Die ukrainische Armee hat in den vergangenen Tagen nach eigenen Angaben zahlreiche Städte und Dörfer in der Region von Charkiw in der Ostukraine zurückerobert. Vielerorts musste sich die russische Armee offenbar zurückziehen. Ob dies ein Wendepunkt im Krieg sein könnte, versucht der ehemalige SRF-Russland-Korrespondent David Nauer einzuschätzen.
SRF News: Was weiss man über die neusten Entwicklungen im Krieg?
David Nauer: Die Ukrainer haben am Wochenende die russischen Verteidigungslinien im Norden des Landes bei Charkiw regelrecht überrannt. Die Russen rechneten offenbar nicht mit diesem Angriff. Sicher weiss man, dass mehrere Städte und Dutzende Dörfer von den ukrainischen Truppen befreit wurden.
Das Ganze ist eine schwere Niederlage für die russische Armee.
Das Gebiet ist wichtig für die Russen – sie haben von dort Teile ihrer Truppen im Donbass südlich von Charkiw versorgt, was jetzt nicht mehr möglich ist. Das Ganze ist also eine schwere Niederlage für die russische Armee. Das gesamte Ausmass ist allerdings noch unklar, alles ist noch im Fluss.
Wie reagiert die Bevölkerung in Russland auf diese Entwicklung?
Viele reagieren gar nicht. So fand am Wochenende in Moskau ein riesiges Volksfest mit Feuerwerk und Tänzen statt – während die russischen Soldaten in der Ukraine fliehen mussten. Das wirkt etwas surreal.
Eine unerhörte Gleichgültigkeit – auch gegenüber den eigenen, russischen Soldaten.
Offenbar sind viele Russinnen und Russen der Meinung, sie könnten sowieso nichts beeinflussen, der Kreml entscheide sowieso, also müssten sie sich nicht darum kümmern, was in der Ukraine passiert. Es ist eine unerhörte Gleichgültigkeit zu spüren – gegenüber den Ukrainerinnen und Ukrainern, aber auch gegenüber der eigenen Soldaten. Kritik kommt von russischen Hardlinern.
Was läuft aus deren Sicht falsch in der Ukraine?
In ihren Augen versagt die russische Armee, der Kreml sei viel zu zögerlich in diesem Krieg. Diese Ultra-Nationalisten und Hardliner fordern eine Generalmobilmachung, damit Hunderttausende Männer in den Krieg gegen die Ukraine ziehen könnten.
Manche fordern den Einsatz einer Atombombe, um die Ukrainer einzuschüchtern.
Im Staatsfernsehen wird auch gefordert, dass die Russen vermehrt zivile Ziele angreifen sollten. Manche fordern sogar den Einsatz einer Atombombe, um die Ukrainer einzuschüchtern.
Welche realistischen Optionen hat Russlands Präsident Wladimir Putin bei seinem Angriffskrieg gegen die Ukraine noch?

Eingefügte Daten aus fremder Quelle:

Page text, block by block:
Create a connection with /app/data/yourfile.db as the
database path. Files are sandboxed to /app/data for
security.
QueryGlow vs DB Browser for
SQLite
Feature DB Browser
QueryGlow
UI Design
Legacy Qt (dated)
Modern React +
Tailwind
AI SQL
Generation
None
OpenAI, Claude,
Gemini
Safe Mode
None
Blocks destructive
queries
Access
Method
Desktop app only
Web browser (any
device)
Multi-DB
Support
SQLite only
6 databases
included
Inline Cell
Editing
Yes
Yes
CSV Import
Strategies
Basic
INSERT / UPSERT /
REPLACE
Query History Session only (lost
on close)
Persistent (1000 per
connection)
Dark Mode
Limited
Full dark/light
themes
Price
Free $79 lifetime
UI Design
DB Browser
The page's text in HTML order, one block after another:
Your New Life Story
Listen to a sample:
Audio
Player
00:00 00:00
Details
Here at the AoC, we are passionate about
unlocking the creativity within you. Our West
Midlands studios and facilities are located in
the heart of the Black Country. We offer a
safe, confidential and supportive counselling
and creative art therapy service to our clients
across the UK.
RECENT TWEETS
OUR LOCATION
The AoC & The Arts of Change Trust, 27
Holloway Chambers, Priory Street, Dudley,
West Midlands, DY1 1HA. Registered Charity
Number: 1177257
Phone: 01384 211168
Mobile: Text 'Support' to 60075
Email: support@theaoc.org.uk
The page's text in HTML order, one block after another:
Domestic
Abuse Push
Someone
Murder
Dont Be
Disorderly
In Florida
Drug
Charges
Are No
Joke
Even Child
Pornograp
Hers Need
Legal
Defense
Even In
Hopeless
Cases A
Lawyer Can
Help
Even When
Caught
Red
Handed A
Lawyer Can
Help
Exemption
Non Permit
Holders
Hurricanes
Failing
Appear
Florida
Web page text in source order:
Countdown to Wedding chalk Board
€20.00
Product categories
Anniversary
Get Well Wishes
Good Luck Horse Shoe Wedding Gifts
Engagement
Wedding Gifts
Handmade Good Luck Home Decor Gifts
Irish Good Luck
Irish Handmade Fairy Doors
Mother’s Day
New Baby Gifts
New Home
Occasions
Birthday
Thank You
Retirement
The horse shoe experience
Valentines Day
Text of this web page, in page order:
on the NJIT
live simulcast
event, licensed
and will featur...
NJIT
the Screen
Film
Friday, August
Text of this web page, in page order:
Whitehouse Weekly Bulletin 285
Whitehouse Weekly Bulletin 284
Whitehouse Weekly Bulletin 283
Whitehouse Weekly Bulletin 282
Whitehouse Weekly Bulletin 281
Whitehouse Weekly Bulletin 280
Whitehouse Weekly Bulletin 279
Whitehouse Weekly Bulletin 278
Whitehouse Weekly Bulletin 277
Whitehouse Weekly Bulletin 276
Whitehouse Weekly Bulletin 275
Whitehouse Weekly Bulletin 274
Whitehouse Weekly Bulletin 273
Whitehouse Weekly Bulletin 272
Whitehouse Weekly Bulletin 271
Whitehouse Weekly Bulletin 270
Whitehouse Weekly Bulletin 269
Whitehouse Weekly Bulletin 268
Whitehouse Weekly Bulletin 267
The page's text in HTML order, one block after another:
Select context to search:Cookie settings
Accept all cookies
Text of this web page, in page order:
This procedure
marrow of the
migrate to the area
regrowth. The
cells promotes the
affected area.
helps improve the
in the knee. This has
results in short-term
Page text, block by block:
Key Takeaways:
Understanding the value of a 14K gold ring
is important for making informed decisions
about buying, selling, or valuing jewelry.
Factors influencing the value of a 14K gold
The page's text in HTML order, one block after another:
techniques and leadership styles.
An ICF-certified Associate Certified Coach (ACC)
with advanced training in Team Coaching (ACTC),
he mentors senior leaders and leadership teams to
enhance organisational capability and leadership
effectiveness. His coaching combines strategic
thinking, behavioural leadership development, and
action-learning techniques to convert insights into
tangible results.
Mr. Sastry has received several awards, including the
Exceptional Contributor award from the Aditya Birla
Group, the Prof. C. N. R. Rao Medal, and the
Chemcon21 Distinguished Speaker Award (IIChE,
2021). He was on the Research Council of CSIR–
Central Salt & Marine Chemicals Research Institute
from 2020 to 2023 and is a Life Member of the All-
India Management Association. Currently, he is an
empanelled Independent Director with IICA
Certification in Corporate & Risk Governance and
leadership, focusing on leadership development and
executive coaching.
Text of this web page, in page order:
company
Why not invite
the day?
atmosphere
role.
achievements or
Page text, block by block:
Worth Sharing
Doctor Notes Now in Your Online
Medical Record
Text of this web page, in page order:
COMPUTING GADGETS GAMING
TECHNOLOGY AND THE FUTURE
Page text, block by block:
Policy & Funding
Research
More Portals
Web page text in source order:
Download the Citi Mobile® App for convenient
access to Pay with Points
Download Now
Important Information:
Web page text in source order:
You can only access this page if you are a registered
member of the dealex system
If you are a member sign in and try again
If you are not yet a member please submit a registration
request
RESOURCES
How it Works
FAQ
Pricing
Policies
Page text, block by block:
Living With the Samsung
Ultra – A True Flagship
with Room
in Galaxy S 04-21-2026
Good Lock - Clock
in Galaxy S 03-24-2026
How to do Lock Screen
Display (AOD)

Immer weniger. Offenbar können die Russen mit konventionellen militärischen Mitteln gegen die Ukrainer wenig ausrichten – im Frühling musste schon die Einnahme von Kiew abgeblasen werden, und jetzt stellt sich heraus, dass die Russen nicht einmal im Osten die Front halten können. Die russische Armee ist schwächer, die Kriegstechnologie rückständiger und die Kampfmoral schlechter als gedacht.
Putin könnte die ukrainische Bevölkerung immer noch zermürben und ihr Leben unerträglich machen.
Putin kann die ukrainische Bevölkerung aber immer noch zermürben und ihr Leben unerträglich machen – etwa indem er zivile Infrastrukturen angreift und Strom-, Wasser oder Fernheizungssysteme zerstören lässt. Das wäre im Hinblick auf den nahenden Winter natürlich fatal.
Wie stehen die Chancen für eine diplomatische Lösung?
Die sind derzeit wohl nur klein. Putin hat diesen Krieg begonnen, er kann jetzt nicht einfach abziehen, ohne etwas Substanzielles gewonnen zu haben. Das würde ihn innenpolitisch viel zu stark unter Druck bringen. Und auch die Ukrainer wollen derzeit nicht verhandeln: Sie fühlen sich militärisch stark und wollen besetztes Land zurückerobern. Es besteht also eine Situation, in der niemand reden will, deshalb wird der Krieg vorerst wohl einfach weitergehen.
Das Gespräch führte Ivana Pribakovic.